ADDRESS OF THE HOLY FATHER PAUL VI
TO THE ANGLICAN COMMUNITY
Tuesday, 3 September 1974
Welcoming you here today,, we recognize at once that for most of you it is not the first time you have visited Rome and the Holy See in a fraternal spirit and in a fraternal relationship.
Many of you made your contribution of service to the Second Vatican Council, in one case as a Council Father and member of its theological commission, in other cases either as our periti or as observers on behalf of the Anglican Communion. In this way you already cemented friendships, and sowed seeds of better understanding-seeds which have taken root and flourished.
We recall too that some of you accompanied our beloved brother in Christ, Michael Ramsey, on his historic visit to this See, more than eight years ago. The memory of that visit has remained green with us, and has been many times refreshed by letters of greeting, full of his characteristic spirit of Christian love and wisdom.
It was from that meeting of nineteen hundred and sixty-six that the resolve came to embark on that “serious dialogue” which continues to bring you together, and which has already brought from you the most generous efforts, the most untiring labour.
The Fathers of the Second Vatican Council saw and expressed in the Decree on Ecumenism the “special place” occupied by the Anglican Communion in relation to the Catholic tradition. The dedication and the depth manifested in your work during these recent years testify to and strengthen that special relationship. This is so not only because of your own industry and achievements, but also because of the collaboration you have been able to enlist in many parts of the world, showing how widespread is the impulse towards that reconciliation in Christ which strives to perfect the unity which he wills.

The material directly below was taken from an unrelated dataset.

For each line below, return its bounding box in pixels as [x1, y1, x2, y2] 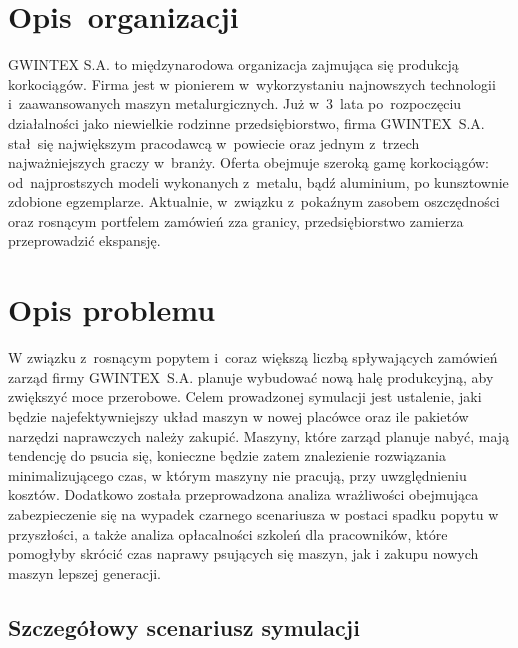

You interrupt a difficult phase of your work to come to visit us. At such a moment there is no need for us to remind you of the obstacles that remain to be overcome. Let us rather dwell on hope and encouragement. What you seek to do is God’s work-an indispensable aspect in our time of the ministry of Christ, which is a ministry of reconciliation. As you do so our thoughts, our gratitude, our fervent prayers are with you. We pray that you will have the spirit of knowledge and of prophecy, and the faith that moves mountains, but remembering Saint Paul’s scale of values, we pray above all that you will have love, which “bears all things, believes all things, hopes all things, endures all things” and leads us from partial knowledge to full understanding (Cfr. 1 Cor. 13).